Integrating Anchore Security into an Azure DevOps Pipeline

Anchore and Azure DevOps: Part 2

Previously in the Part 1 Blog, I showed you how to use Anchore to perform a stateful scan in Azure DevOps using Anchore Engine or Anchore Enterprise. This method works great, but what if you don’t have a running instance of Anchore? What if you just want to run a scan, gather the results, and then move on? Anchore (being the versatile tool it is) has that capability too!

Azure Starter Pipeline

Remember our simple Azure DevOps pipeline from my previous post:

trigger:
- master
 
resources:
- repo: self
 
stages:
- stage: Build
  displayName: Build and push stage
  jobs: 
  - job: Build
    displayName: Build
    pool:
      vmImage: ‘ubuntu-latest’
    steps:
    - task: [email protected]
      displayName: Build and push an image to container registry
      inputs:
        command: buildAndPush
        repository: jpetersenames/simpleserver
        dockerfile: Dockerfile
        containerRegistry: production
        tags: |
          $(Build.BuildId)

All this pipeline does is build an image and push it to our production registry every time code is pushed to our repository. We want to add security to our pipeline using Anchore, but we don’t have the resources to run a staging registry as well as an instance of Anchore. Perhaps you just want to try out Anchore in your pipeline to see how the compliance scanning works. This is where the inline scan offered by Anchore comes in. You can read more about the tool in the Anchore documentation, but I want to show you how you can seamlessly integrate Anchore into your pipeline with almost no dependencies.

Take a look at the pipeline below. You can see that we no longer need a staging registry. Instead, we just build a local image using BuildKit so we have all the nice features; suggested but not required for Anchore. Once we have our local image, we can grab the inline scan script that is publicly available through Anchore. Using the inline scan script and container, we can perform a compliance scan on a locally built image without any outside dependencies. Pretty cool!

trigger:
- master

resources:
- repo: self

variables:
- name: localImage
  value: 'local/simpleserver:$(Build.BuildId)'
- name: productionImage
  value: 'production/simpleserver:$(Build.BuildId)'

stages:
- stage: Build
  displayName: Build and push stage
  jobs:
  - job: Build
    displayName: Build
    pool:
      vmImage: 'ubuntu-latest'
    steps:
    - script: |
        DOCKER_BUILDKIT=1 docker build -t $(localImage) -f Dockerfile .
      displayName: Build the local image

    - script: |
        curl -s https://ci-tools.anchore.io/inline_scan-latest | bash -s -- \
          scan -b .anchore/policy.json -d Dockerfile -f -r $(localImage)
      displayName: Anchore Security Scan

    - script: |
        docker tag $(localImage) $(productionImage)
      displayName: Tag the image as production

    - task: [email protected]
      displayName: Push the image to the production registry
      inputs:
        command: push
        repository: jpetersenames/simpleserver
        dockerfile: Dockerfile
        containerRegistry: production
        tags: |
          $(Build.BuildId)

You can see that this pipeline is shorter than our previous pipeline that used anchore-cli and an instance of Anchore. The scan is the exact same as using any other instance of Anchore and it will provide the same results. Inline scan can also be loaded with any policy bundle you want to audit your image as I have done here using the -b option. You can also provide the -f option which will fail the pipeline when the policy scan returns a ‘fail’ result. This will provide output similar to what you see below where you are provided with the ‘fail’ result as well as which gates in the policy bundle were violated.
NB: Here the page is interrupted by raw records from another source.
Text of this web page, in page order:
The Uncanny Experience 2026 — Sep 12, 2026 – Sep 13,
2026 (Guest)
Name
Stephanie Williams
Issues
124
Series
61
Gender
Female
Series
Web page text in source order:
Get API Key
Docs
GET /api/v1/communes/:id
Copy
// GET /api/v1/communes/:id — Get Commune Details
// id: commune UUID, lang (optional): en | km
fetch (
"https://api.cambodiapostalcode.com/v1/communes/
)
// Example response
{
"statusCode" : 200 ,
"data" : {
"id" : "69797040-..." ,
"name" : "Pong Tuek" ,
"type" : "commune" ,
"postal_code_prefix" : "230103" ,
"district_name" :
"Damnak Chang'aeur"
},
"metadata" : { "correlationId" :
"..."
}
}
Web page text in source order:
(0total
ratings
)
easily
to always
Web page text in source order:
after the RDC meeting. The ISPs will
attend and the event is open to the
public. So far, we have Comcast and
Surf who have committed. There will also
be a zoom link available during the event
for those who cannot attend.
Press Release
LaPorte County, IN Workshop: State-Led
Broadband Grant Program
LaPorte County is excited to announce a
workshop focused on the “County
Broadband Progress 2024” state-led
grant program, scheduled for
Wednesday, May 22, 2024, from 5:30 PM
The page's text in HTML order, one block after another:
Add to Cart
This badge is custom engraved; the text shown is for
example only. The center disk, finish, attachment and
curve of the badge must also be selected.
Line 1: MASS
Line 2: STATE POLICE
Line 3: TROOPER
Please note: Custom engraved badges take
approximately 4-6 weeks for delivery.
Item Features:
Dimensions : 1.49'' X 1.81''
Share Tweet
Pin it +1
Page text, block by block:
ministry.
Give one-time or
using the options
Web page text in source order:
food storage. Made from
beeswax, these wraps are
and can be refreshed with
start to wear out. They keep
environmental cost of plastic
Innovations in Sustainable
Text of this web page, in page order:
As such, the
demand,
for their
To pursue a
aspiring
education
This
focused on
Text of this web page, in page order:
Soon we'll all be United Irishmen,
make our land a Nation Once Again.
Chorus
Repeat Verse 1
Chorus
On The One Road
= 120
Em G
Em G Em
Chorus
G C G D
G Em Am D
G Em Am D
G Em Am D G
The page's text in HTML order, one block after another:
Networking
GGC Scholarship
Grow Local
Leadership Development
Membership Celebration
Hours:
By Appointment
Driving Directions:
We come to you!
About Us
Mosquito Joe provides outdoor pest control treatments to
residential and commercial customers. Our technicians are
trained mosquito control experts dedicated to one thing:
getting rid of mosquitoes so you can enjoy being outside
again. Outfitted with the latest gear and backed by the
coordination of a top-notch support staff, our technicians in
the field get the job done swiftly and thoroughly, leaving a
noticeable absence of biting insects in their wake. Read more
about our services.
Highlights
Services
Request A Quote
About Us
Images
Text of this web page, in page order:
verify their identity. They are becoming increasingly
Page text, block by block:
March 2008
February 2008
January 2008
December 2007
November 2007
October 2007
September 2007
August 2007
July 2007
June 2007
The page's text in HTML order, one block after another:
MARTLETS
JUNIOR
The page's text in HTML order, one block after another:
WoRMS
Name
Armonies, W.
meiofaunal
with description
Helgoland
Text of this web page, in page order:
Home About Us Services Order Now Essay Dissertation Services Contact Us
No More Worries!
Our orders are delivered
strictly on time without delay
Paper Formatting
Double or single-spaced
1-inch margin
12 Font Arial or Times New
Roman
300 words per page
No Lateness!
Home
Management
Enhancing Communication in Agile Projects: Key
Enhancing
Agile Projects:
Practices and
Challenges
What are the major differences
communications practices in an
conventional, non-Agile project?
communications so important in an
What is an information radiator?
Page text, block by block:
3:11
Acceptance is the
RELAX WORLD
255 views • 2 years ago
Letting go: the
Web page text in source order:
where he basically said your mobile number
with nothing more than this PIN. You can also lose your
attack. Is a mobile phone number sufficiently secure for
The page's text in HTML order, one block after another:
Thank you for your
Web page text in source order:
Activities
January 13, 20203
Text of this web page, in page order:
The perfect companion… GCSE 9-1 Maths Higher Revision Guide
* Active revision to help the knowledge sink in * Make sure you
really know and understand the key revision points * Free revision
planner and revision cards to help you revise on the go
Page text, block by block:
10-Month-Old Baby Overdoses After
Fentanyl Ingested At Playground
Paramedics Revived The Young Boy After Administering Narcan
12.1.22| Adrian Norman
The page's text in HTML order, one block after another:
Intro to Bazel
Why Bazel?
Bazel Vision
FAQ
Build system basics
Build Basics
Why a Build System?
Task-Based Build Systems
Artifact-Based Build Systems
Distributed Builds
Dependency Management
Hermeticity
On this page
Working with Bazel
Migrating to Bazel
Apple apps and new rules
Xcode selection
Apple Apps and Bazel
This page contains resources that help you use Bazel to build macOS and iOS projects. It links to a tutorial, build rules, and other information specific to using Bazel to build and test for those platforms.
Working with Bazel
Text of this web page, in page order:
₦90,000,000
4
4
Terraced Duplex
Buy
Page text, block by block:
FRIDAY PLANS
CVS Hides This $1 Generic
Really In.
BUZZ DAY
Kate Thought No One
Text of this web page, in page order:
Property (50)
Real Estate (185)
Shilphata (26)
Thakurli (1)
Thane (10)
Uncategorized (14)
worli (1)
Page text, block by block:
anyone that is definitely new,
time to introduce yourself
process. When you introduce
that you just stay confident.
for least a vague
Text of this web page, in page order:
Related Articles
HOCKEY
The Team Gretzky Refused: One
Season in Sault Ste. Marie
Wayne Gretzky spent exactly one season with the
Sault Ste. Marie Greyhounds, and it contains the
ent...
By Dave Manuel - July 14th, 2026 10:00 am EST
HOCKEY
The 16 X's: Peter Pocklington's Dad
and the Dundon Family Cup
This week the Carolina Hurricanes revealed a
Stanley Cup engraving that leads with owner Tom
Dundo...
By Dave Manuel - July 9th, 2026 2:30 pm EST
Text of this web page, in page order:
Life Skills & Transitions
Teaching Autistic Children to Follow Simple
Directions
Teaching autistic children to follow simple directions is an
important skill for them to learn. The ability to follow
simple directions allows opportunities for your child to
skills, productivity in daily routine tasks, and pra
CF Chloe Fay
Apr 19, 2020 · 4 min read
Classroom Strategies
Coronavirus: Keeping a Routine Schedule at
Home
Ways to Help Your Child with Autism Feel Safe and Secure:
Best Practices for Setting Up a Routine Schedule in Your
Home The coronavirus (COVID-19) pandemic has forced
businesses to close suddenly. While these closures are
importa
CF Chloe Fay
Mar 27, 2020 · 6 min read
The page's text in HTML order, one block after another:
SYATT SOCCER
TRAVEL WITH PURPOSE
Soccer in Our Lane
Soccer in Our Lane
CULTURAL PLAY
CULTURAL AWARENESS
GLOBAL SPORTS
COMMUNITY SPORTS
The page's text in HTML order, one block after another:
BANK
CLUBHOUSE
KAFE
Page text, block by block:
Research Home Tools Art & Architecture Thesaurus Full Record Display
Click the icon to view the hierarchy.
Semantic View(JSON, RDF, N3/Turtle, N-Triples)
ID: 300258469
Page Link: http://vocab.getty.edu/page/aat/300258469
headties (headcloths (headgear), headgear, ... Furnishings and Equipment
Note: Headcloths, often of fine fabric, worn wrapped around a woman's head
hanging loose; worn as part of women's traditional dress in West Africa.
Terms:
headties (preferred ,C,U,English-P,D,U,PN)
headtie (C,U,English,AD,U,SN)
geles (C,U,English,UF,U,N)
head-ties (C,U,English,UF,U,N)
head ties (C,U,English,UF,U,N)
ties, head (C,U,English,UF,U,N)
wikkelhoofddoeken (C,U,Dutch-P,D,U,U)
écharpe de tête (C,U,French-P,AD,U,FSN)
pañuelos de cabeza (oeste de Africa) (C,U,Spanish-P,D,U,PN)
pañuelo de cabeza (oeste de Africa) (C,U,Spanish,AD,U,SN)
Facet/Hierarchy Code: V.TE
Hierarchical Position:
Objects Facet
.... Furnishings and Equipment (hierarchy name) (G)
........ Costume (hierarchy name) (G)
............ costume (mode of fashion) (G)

Security Fail Notice and Violated Policy Gates
You can also see at the top of the output in the terminal that some reports were generated. These are JSON files that contain the contents Anchore found inside the image as well as a list of the vulnerabilities that were detected.

Overall Anchore’s inline scan functionality is a powerful way to integrate security into your Azure DevOps pipeline. It allows you to run a full Anchore compliance scan with no dependencies. This is great for environments that are air-gapped or if it doesn’t make sense to keep a staging registry or a running Anchore instance.